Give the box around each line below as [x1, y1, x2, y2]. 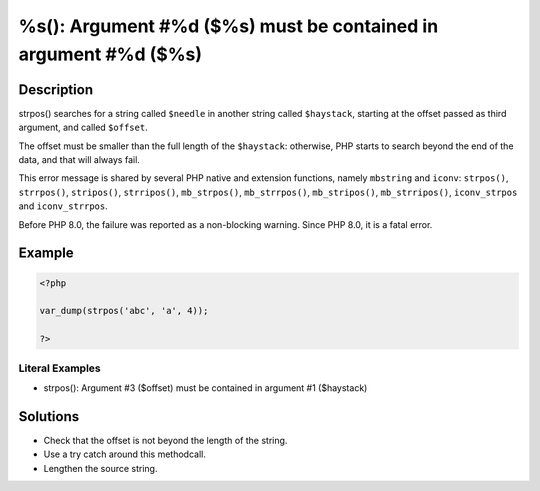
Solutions [18, 408, 80, 425]
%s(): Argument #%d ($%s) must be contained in [18, 15, 439, 37]
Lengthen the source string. [43, 462, 158, 474]
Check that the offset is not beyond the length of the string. [43, 434, 288, 446]
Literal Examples [18, 361, 101, 375]
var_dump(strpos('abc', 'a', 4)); [39, 305, 209, 317]
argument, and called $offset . [18, 121, 149, 134]
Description [18, 81, 94, 98]
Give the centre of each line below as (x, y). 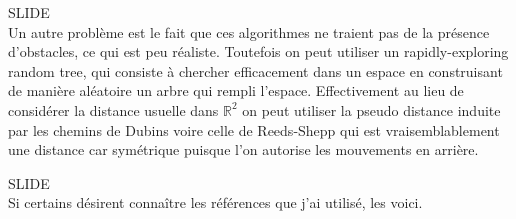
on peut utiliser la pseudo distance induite (371, 109)
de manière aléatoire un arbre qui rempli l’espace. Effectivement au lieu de (236, 90)
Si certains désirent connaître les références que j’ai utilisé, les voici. (215, 202)
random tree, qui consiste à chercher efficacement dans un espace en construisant (255, 70)
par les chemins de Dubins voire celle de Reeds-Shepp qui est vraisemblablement (254, 129)
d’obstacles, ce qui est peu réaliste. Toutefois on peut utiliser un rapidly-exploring (258, 51)
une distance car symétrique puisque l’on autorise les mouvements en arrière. (243, 149)
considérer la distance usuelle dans (113, 109)
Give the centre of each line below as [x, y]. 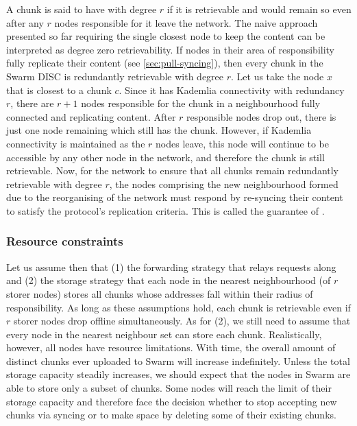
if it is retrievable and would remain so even [259, 9]
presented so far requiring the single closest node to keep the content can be [166, 36]
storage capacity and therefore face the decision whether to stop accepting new [172, 401]
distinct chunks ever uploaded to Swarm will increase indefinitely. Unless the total [178, 360]
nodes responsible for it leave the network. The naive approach [186, 22]
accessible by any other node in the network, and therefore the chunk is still [165, 157]
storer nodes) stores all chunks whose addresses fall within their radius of [160, 293]
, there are [32, 103]
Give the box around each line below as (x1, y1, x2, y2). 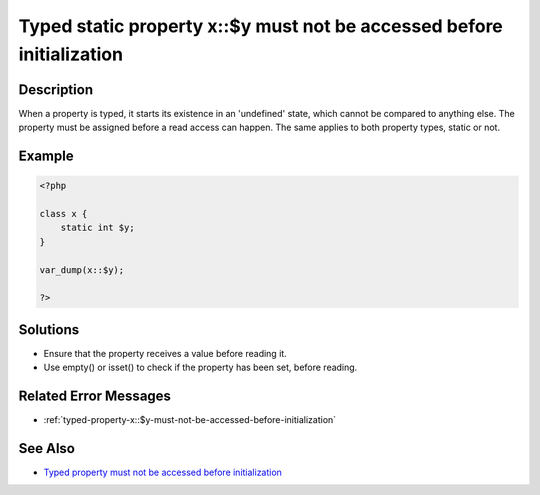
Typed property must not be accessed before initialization (43, 466, 282, 479)
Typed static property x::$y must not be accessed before (18, 15, 504, 37)
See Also (18, 440, 75, 457)
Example (18, 148, 74, 165)
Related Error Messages (18, 388, 172, 405)
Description (18, 81, 94, 98)
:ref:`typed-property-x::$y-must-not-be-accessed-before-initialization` (43, 414, 337, 426)
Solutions (18, 321, 80, 338)
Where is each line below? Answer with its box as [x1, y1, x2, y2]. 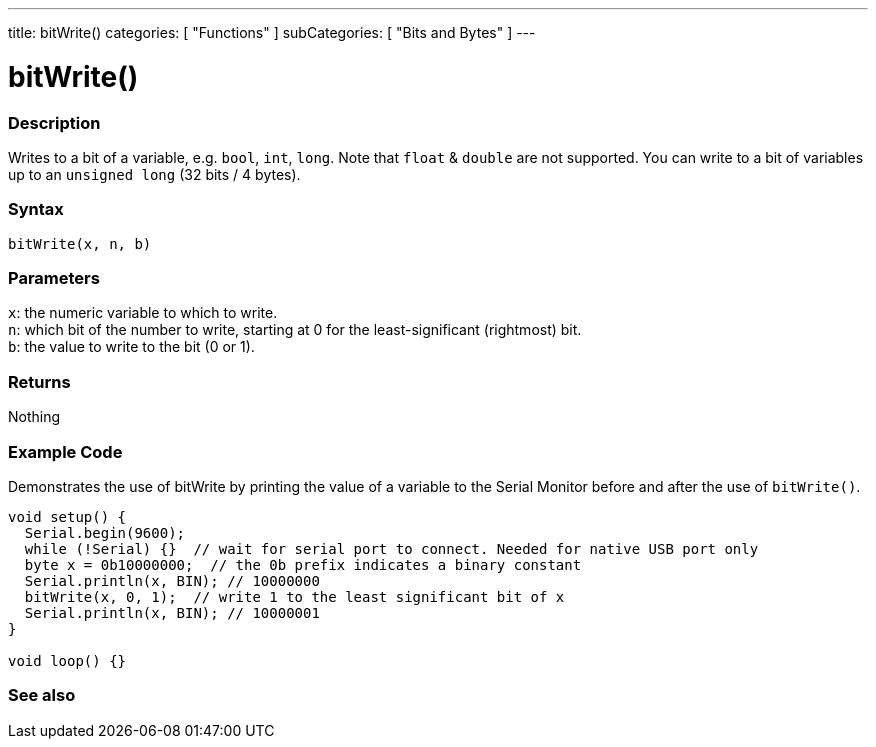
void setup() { [8, 508, 127, 525]
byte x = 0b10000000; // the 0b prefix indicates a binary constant [24, 556, 582, 573]
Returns [8, 371, 71, 392]
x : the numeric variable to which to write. [8, 304, 278, 322]
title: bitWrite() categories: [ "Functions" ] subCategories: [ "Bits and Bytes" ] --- [8, 24, 536, 41]
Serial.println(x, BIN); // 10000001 [24, 604, 320, 621]
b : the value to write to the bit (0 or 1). [8, 338, 255, 356]
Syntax [8, 199, 64, 220]
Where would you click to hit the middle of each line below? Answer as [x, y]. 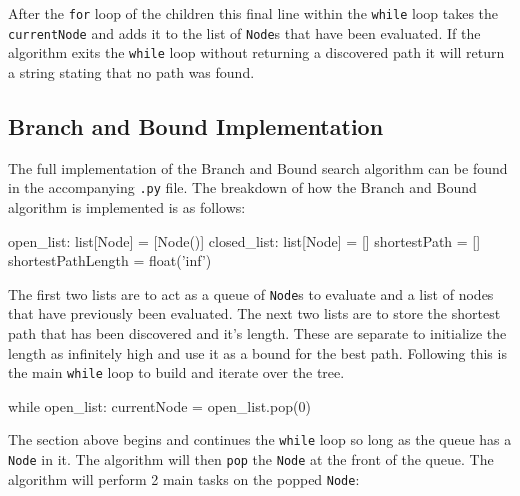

◆ **Problem details**:
Go through the data line by line and say how many lines contain "string". Give the number alone.

◆ **Exercise result**:
2